I got my B&W from teguterra and johnny was very helpful and nice.
He was very careful to ship him on a day where it was good and warmer weather as not to hurt him. And Gummy seems very healthy and active and he's been very easy to tame.


----------



## Byrns149 (Dec 15, 2011)

thanks guys, i was looking to get mine after christmas.


----------



## got10 (Dec 15, 2011)

TeguBuzz said:


> got10 said:
> 
> 
> > There is a fella on kingsnake that is catching and selling florida caught tegus . My friend bought one from him and the lizard was actually tamed down complete in a month . I will get the name for you if you want it.
> ...



i checked . It was outback .


----------



## reptastic (Dec 15, 2011)

Jefroka said:


> http://www.varnyard-herps-inc.com/
> 
> 
> ...Jefroka



i agree, 1 bad season wont change my opinion #1 breeder in the usa


----------



## kellen.watkins (Dec 15, 2011)

He didn't handle his bad season very well though. Me personally kinda sketchy now knowing if he has a bad season what might happen. Not gonna lie though he is an amazing breeder. And I thank him very much fr vanilla


----------



## reptastic (Dec 15, 2011)

Im sure its more to the story than what we know, yes he is, i have owned 6 tegu from him all amazing, i may get an aa one day


----------



## laurarfl (Dec 16, 2011)

I don't know what is going on with Bobby.

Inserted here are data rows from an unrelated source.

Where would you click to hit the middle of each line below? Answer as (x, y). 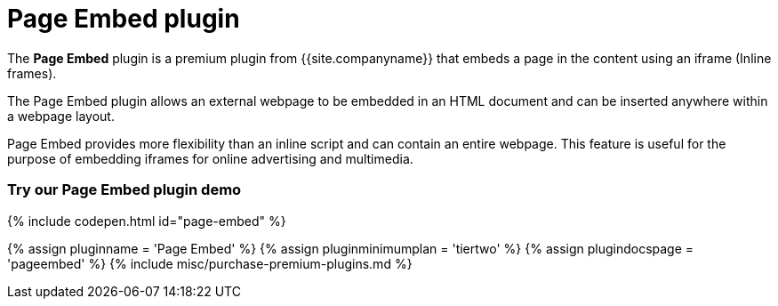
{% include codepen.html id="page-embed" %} (147, 221)
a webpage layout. (61, 116)
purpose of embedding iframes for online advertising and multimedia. (210, 158)
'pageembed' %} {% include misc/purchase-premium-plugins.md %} (210, 263)
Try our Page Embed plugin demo (124, 190)
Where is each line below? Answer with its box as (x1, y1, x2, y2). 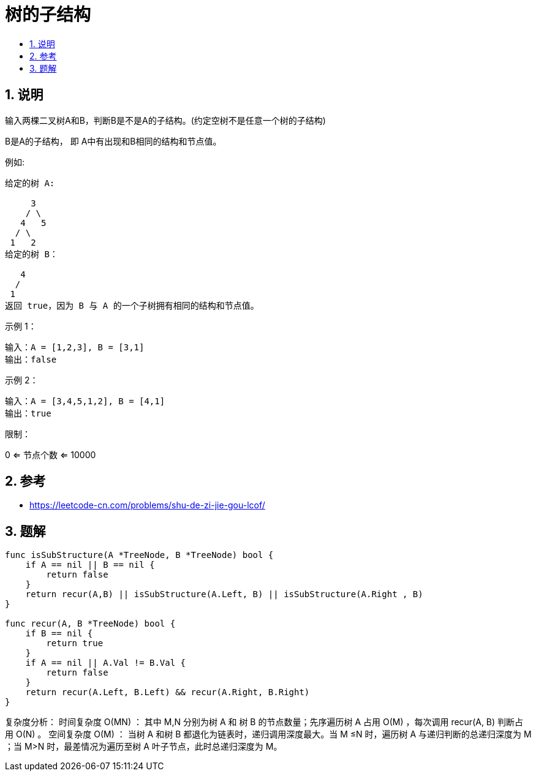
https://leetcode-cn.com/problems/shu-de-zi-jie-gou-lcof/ (29, 500, 265, 511)
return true (46, 638, 104, 649)
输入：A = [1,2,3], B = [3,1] (5, 342, 145, 352)
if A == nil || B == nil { (25, 560, 155, 570)
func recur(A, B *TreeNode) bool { (5, 619, 176, 629)
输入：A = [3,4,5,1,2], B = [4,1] (5, 396, 165, 406)
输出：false (5, 354, 57, 364)
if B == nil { (25, 628, 93, 639)
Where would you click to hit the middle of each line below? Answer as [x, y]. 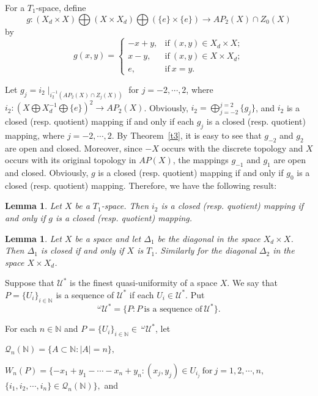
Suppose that [30, 283]
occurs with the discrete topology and [232, 148]
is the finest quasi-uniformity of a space [144, 283]
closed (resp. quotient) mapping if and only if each [99, 121]
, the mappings [201, 160]
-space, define [61, 7]
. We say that [252, 283]
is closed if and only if [82, 250]
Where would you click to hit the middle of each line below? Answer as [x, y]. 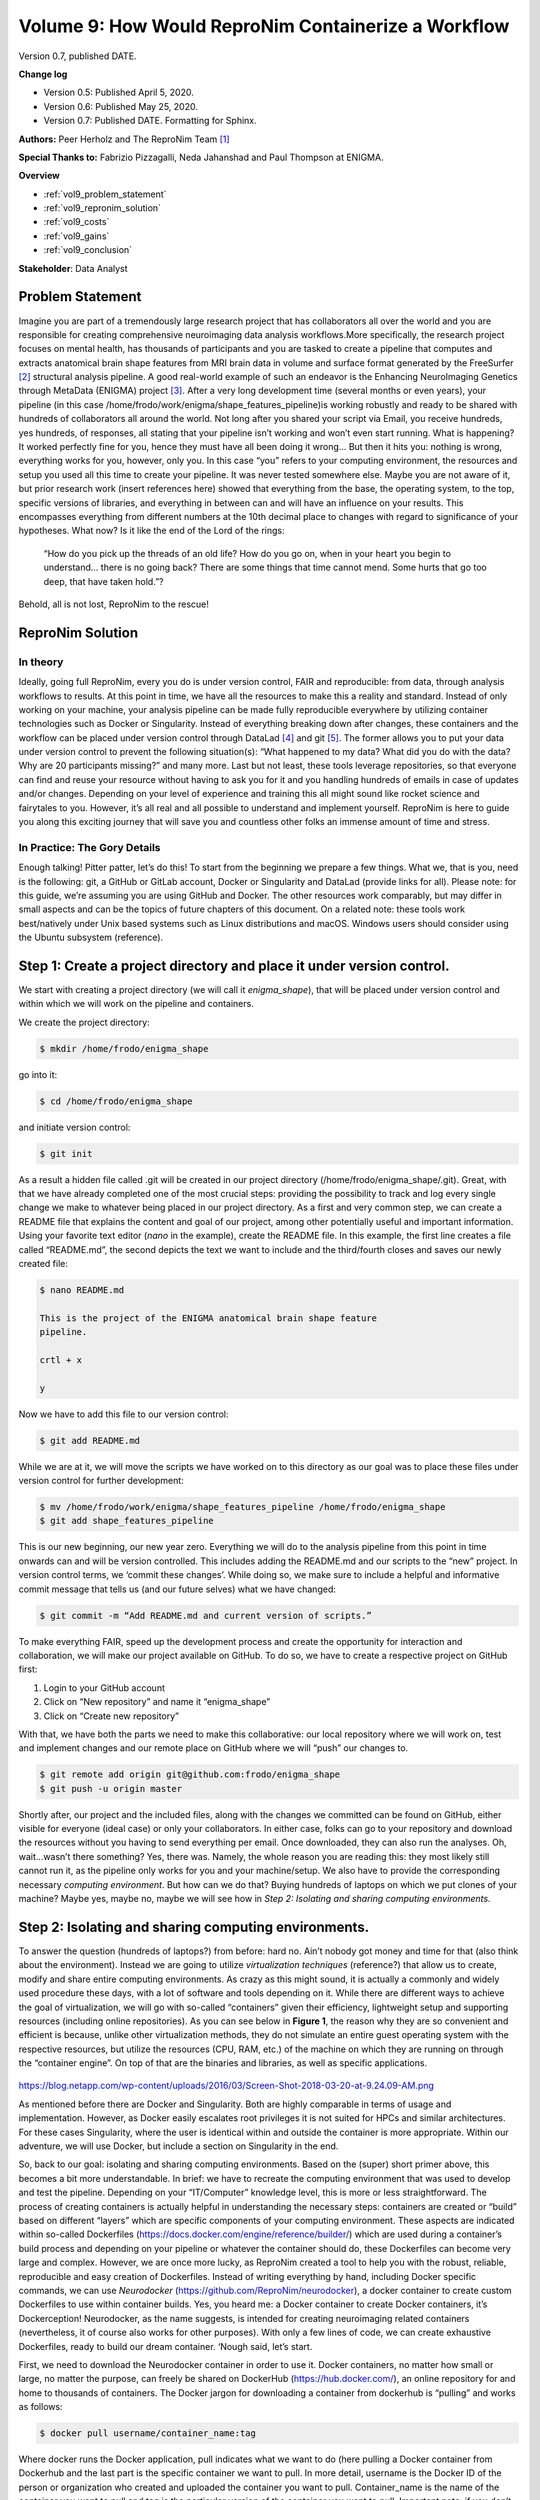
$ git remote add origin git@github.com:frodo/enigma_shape [190, 1774]
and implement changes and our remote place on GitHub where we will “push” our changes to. [213, 1748]
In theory [41, 662]
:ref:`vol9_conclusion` [88, 250]
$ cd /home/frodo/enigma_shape [116, 1101]
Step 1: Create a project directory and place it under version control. [234, 965]
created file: [43, 1264]
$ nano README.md [82, 1290]
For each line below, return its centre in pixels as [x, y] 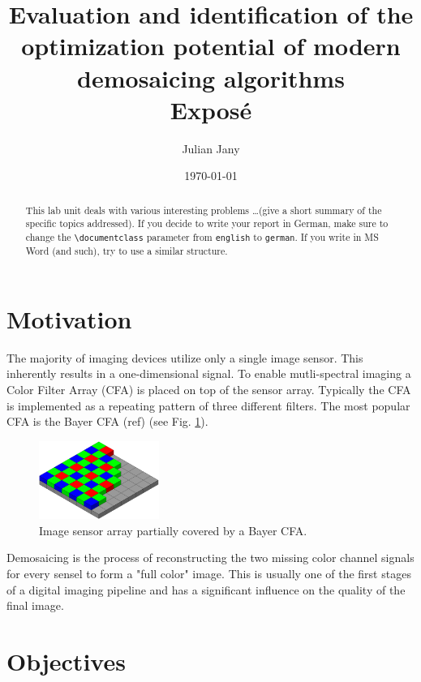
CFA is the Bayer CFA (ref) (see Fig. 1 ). [107, 421]
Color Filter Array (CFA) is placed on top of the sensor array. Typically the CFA [209, 389]
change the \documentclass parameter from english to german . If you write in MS [202, 236]
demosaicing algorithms [211, 77]
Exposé [211, 109]
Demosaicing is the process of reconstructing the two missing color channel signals [210, 558]
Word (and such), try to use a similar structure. [127, 251]
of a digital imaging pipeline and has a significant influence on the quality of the [206, 589]
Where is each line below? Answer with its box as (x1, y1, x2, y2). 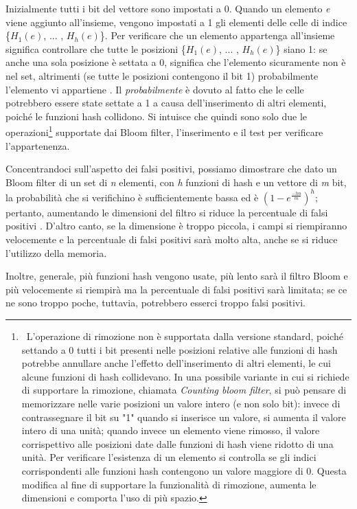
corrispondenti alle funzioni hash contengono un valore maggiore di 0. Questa (21, 463, 347, 477)
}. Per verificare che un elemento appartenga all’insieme (100, 28, 335, 43)
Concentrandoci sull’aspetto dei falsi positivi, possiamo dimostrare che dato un (5, 161, 337, 176)
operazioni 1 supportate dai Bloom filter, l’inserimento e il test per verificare (5, 123, 323, 139)
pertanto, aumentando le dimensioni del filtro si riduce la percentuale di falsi (5, 205, 328, 219)
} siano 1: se (275, 41, 327, 56)
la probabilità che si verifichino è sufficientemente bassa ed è (5, 190, 259, 204)
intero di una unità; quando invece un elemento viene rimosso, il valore (21, 423, 320, 438)
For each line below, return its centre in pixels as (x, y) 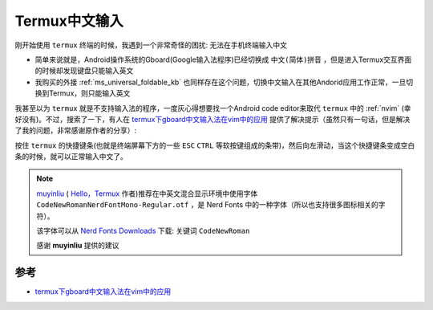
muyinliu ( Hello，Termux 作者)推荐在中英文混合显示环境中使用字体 (147, 194)
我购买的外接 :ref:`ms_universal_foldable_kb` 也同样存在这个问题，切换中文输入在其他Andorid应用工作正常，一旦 (221, 82)
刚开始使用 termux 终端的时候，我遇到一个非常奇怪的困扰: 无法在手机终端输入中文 (151, 45)
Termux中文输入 (69, 21)
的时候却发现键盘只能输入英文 (84, 71)
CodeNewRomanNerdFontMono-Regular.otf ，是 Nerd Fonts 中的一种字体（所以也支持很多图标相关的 (207, 205)
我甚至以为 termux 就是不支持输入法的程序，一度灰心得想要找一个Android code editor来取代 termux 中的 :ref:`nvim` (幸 (213, 108)
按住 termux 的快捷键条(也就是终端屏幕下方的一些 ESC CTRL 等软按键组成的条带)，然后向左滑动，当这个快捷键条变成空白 (215, 145)
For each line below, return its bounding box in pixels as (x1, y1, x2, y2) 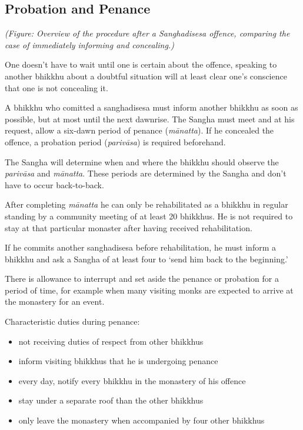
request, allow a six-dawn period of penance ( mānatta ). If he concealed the (5, 124, 274, 136)
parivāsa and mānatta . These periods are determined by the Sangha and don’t (5, 167, 287, 179)
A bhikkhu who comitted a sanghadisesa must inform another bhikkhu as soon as (5, 101, 298, 114)
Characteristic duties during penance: (5, 315, 140, 328)
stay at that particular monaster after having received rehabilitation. (5, 221, 252, 234)
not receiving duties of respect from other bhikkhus (18, 335, 204, 347)
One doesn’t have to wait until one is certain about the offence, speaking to (5, 58, 277, 71)
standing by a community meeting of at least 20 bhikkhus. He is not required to (5, 209, 293, 222)
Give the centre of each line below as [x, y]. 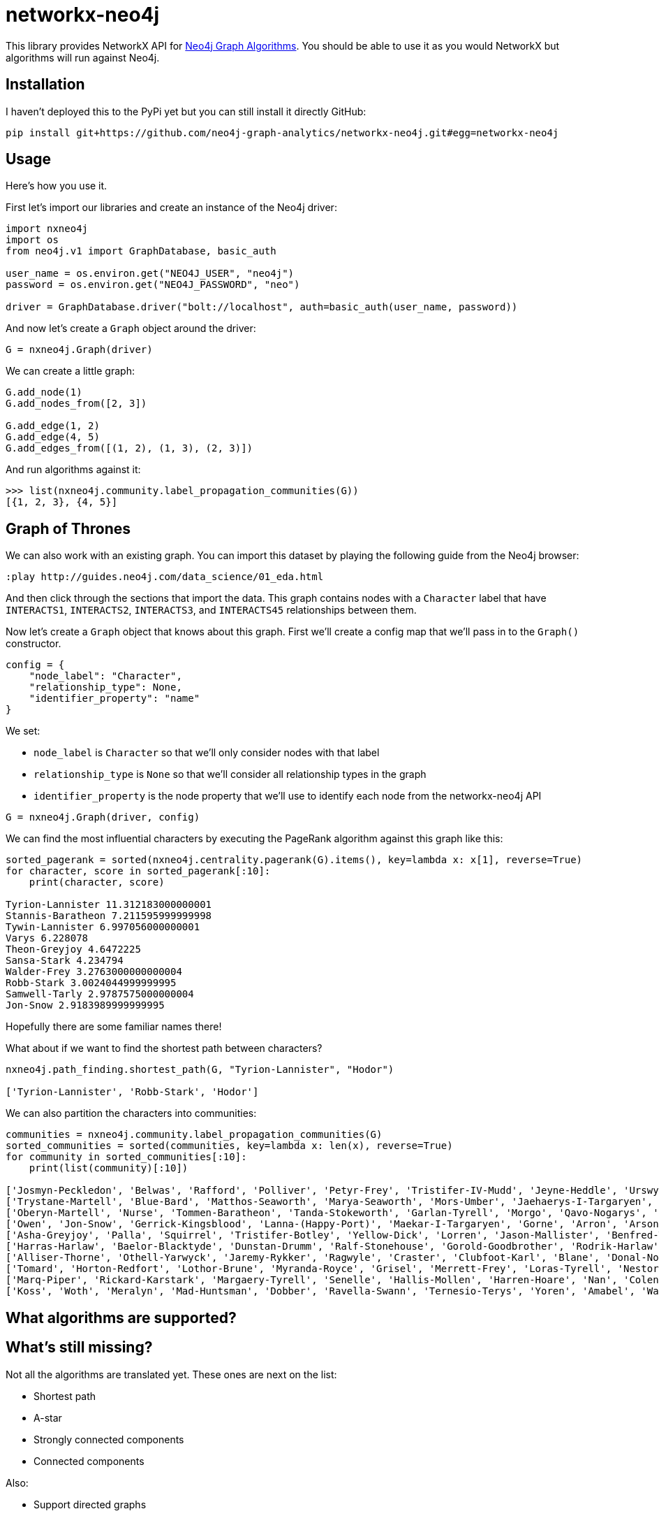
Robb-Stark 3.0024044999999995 [91, 983]
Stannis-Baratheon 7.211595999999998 [109, 916]
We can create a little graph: [70, 371]
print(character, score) [97, 882]
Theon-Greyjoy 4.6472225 [73, 950]
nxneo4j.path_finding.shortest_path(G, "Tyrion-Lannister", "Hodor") [200, 1070]
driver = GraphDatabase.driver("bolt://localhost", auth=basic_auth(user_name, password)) [262, 307]
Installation [45, 85]

I still highly recommend his tegus. I've had two and they are beautiful.

Watch out for those selling FL wild caught tegus. Some are selling them in misrepresented ads, ie the Argentine is really a Colombian, etc and sold as a B/W. I don't know anything about Outback though.


----------



## james.w (Dec 16, 2011)

Is it legal for them to sell the WC Florida tegus? I'm pretty sure the Burmese pythons that are caught have to be euthanized, but what about the tegus?


----------



## got10 (Dec 17, 2011)

laurarfl said:


> I don't know what is going on with Bobby. I still highly recommend his tegus. I've had two and they are beautiful.
> 
> Watch out for those selling FL wild caught tegus. Some are selling them in misrepresented ads, ie the Argentine is really a Colombian, etc and sold as a B/W. I don't know anything about Outback though.



Thanks . Good to know



james.w said:


> Is it legal for them to sell the WC Florida tegus? I'm pretty sure the Burmese pythons that are caught have to be euthanized, but what about the tegus?



No I have seen people selling the pythons caught there as well. But, to only outside of Fla addresses though.


----------



## frost (Dec 18, 2011)

tegu terras prices are really high... they want 260 for a normal.


----------



## kellen.watkins (Dec 18, 2011)

The normals are sold out


----------



## Aden (Jan 2, 2012)

I'm going to buy tegu online...much informative.
this will be helpful for me...thanks for everything...


----------



## monstruo-the-tegu (Jan 3, 2012)

go to a petstore and request yours i got my first tegu 4 months ago and i thought i would have to wait forever but after a week the petstore found me one and i got my tegu


----------